My Year of Rest and Relaxation is narrated in the first person, establishing a personage critics called "an antihero...[who] resists every stereotype of the female nurturer" and "hypnotically unlikeable", perhaps even "an attempt to see just how 'unlikeable' characters can get." Reviewing the novel in Pacific Standard, Rebecca Stoner called the narrator's "acid insights into the various aspects of life that disgust her...one of the primary pleasures of the novel" and in the Chicago Review of Books, Lincoln Michel found the "narrator...an enjoyable hater whose observations are both caustic and insightful." In The New Yorker, Jia Tolentino read the novel differently: though she too notes the novel's "withering attention to the gleaming absurdities of pre-9/11 New York City, an environment...beset with delusional optimism, horrifically carefree," Tolentino felt My Year of Rest and Relaxation departed from Moshfegh's earlier work featuring "characters who are repulsed by themselves, or who are themselves repulsive." She argued that this novel "instead builds a façade of beauty and privilege around her characters, forcing the reader to locate repulsion somewhere deeper: in effort, in daily living, in a world that swings between tragic and banal."

The novel is "tuned to a hyper-contemporary frequency," Tolentino wrote, with the narrator's indifference to real-life events highlighting the way her plan for self-improvement by tuning out the world contrasts with "the oft-preached mandates of authenticity or engagement". (At the same time, Tolentino suggested, "There is something in this liberatory solipsism that feels akin to what is commonly peddled today as wellness.")

Critics frequently commented on the "blackly funny" tone of the novel, though in The Guardian, Anthony Cummins noted that "by the end, this comically adversarial narrative" has expanded well beyond comedy, "hitting multiple marks at once: as an art-school prank, a between-the-lines tale of displaced grief and a pitiless anatomy of gender injustice, it also offers (via the inevitable 9/11 ending) a dark state-of-America fable." Accordingly, critics varied in their interpretation of the novel's themes.
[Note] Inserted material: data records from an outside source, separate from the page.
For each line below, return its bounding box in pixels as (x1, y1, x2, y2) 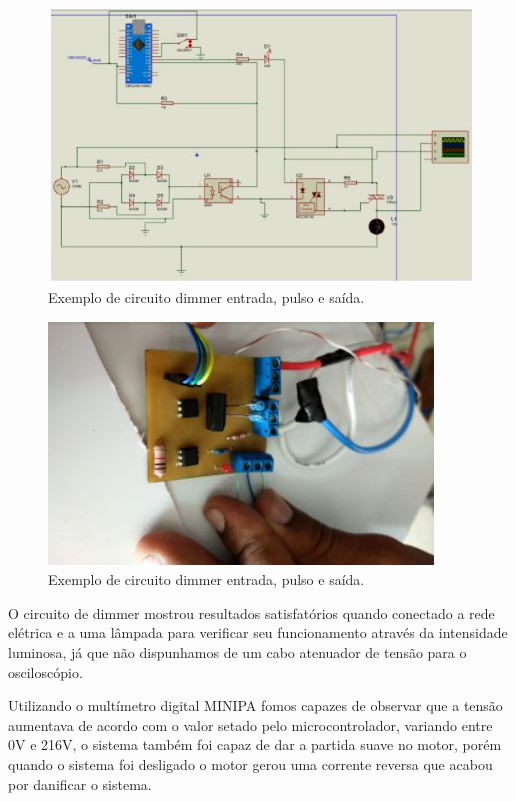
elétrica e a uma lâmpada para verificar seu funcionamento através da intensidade (8, 622, 508, 643)
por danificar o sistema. (8, 773, 152, 794)
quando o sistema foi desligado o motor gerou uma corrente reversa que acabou (8, 753, 493, 774)
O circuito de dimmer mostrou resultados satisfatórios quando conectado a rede (8, 602, 495, 623)
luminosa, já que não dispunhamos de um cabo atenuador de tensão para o (8, 641, 467, 662)
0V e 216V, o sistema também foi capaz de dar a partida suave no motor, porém (8, 734, 502, 755)
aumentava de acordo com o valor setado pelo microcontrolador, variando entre (8, 714, 493, 735)
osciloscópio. (8, 661, 83, 682)

While some readers interpreted it as a critique of capitalism or an examination of "self-care", Stoner pointed to "an anachronistic belief in the sanctity of art...a faith in the power of art to rouse us, to make us believe that, though the world may feel intolerable, it remains worthwhile to '[dive] into the unknown ... wide awake.'"

==Reception==

In Slate, Laura Miller praised the novel, saying, "Moshfegh excels here at setting up an immediately intriguing character and situation, then amplifying the freakishness to the point that some rupture feels inevitable." Publishers Weekly found the book "captivating and disquieting...showcas[ing] Moshfegh's signature mix of provocation and dark humor." Several reviews, including Miller and Publishers Weekly, felt "the novel drags a bit in the middle", though the ending was widely praised, with Miller saying Moshfegh "found a more satisfying way to resolve the plot" in My Year of Rest and Relaxation than in her first novel, Eileen.
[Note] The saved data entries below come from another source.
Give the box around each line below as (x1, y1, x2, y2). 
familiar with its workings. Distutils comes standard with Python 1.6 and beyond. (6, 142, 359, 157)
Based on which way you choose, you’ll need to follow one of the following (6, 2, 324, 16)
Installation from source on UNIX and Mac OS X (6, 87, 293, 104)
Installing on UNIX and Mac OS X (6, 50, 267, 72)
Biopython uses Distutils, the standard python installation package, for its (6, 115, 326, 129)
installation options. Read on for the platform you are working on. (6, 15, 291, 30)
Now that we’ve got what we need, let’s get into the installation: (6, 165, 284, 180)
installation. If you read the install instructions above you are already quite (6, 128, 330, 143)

Reviewing the novel in The New Yorker, Jia Tolentino wrote, "Ottessa Moshfegh is easily the most interesting contemporary American writer on the subject of being alive when being alive feels terrible." In The New York Times, Dwight Garner was more hesitant in his praise, but ultimately concluded: "Moshfegh writes with so much misanthropic aplomb, however, that she is always a deep pleasure to read. She has a sleepless eye and dispenses observations as if from a toxic eyedropper."

In a starred review, Kirkus Reviews described the novel as "A nervy modern-day rebellion tale that isn’t afraid to get dark or find humor in the darkness."

== Adaptations ==
In 2018, LuckyChap Entertainment and Atlas Entertainment bought the film adaptation rights to the book. LuckyChap's Margot Robbie was set to produce, alongside her husband Tom Ackerley. A German-language stage adaptation, Mein Jahr der Ruhe und Entspannung, premiered in 2020 in Zürich, Switzerland, directed by Yana Ross.